PARIS – Just after British Prime Minister Theresa May’s Lancaster House speech, in which she outlined her government’s objectives in the upcoming negotiations on the United Kingdom’s withdrawal from the European Union, one well-known expert and political commentator, who once worked at 10 Downing Street, was positively impressed. “You cannot speak of ‘Perfidious Albion’ any longer,” he told me when I met him in a London club. “Theresa May has been crystal clear: Brexit means exit.”
My interlocutor had voted in last June’s Brexit referendum to remain in the EU, but like much of the country, he welcomed May’s speech. “If you search for an image to describe today’s Great Britain, speak of a ‘defiant lion,’” he told me, before emphasizing three key points.

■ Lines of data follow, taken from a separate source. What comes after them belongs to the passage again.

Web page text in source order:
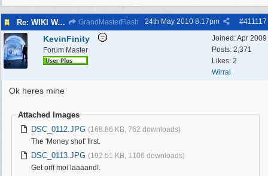
Re: WIKI WALK R.A.F.WEST KIRBY 23/5/10 GrandMasterFlash #411117
24th May 2010 8:17pm
Joined:Apr 2009
Posts: 2,371
Likes: 2
Wirral
KevinFinity
Forum Master
Ok heres mine
Attached Images
DSC_0112.JPG (168.86 KB, 762 downloads)
The 'Money shot' first.
DSC_0113.JPG (192.51 KB, 1106 downloads)
Get orff moi laaaand!.
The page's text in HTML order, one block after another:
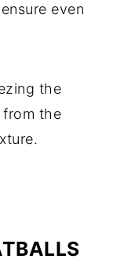
even
the
from the
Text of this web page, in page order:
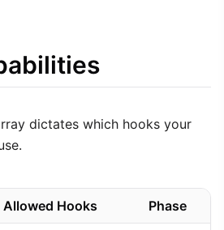
dictates which hooks your
Allowed Hooks Phase
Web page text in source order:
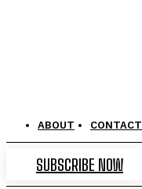
ABOUT CONTACT
SUBSCRIBE NOW
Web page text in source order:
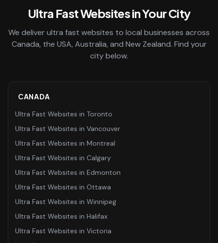
Ultra Fast Websitesin Your City
We deliverultra fast websites to local businesses across
Canada, the USA, Australia, and New Zealand. Find your
city below.
CANADA
Ultra Fast Websites in Toronto
Ultra Fast Websites in Vancouver
Ultra Fast Websites in Montreal
Ultra Fast Websites in Calgary
Ultra Fast Websites in Edmonton
Ultra Fast Websites in Ottawa
Ultra Fast Websites in Winnipeg
Ultra Fast Websites in Halifax
Ultra Fast Websites in Victoria
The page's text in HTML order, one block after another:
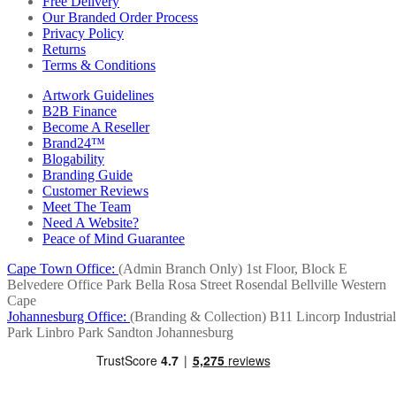
Our Branded Order Process
Privacy Policy
Returns
Terms & Conditions
Artwork Guidelines
B2B Finance
Become A Reseller
Brand24™
Blogability
Branding Guide
Customer Reviews
Meet The Team
Need A Website?
Peace of Mind Guarantee
Cape Town Office: (Admin Branch Only) 1st Floor, Block E
Belvedere Office Park Bella Rosa Street Rosendal Bellville Western
Cape
Johannesburg Office: (Branding & Collection) B11 Lincorp Industrial
Park Linbro Park Sandton Johannesburg
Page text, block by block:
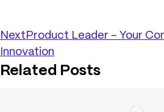
Next Product Leader – Your
Innovation
Related Posts
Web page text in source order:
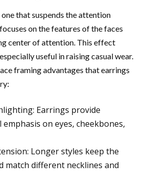
that suspends the attention
on the features of the faces
center of attention. This effect
useful in raising casual wear.
framing advantages that earrings
Earrings provide
on eyes, cheekbones,
Longer styles keep the
match different necklines and
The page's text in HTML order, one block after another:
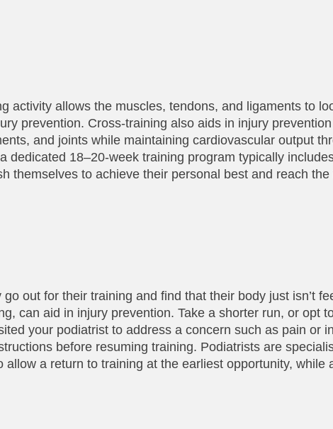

For starters, he said, the European model of integration is in crisis, and the EU has proved to be incapable of reforming itself. Leaving the bloc – not like a rat scurrying off a sinking ship, but with style – is proof of British realism. Moreover, there has always been a disconnect between the UK and the EU, because the project of European integration was presented as primarily economic, when it was, above all, political in nature. The EU single market, like the Eurostar railway that connects London to continental Europe, was not enough to turn Britons into Europeans.
Second, despite the obvious difficulties, a clean break with the EU is probably far simpler than negotiating a complex arrangement with the remaining 27 member states, especially if one’s priority is to keep the British Conservative Party unified and in power.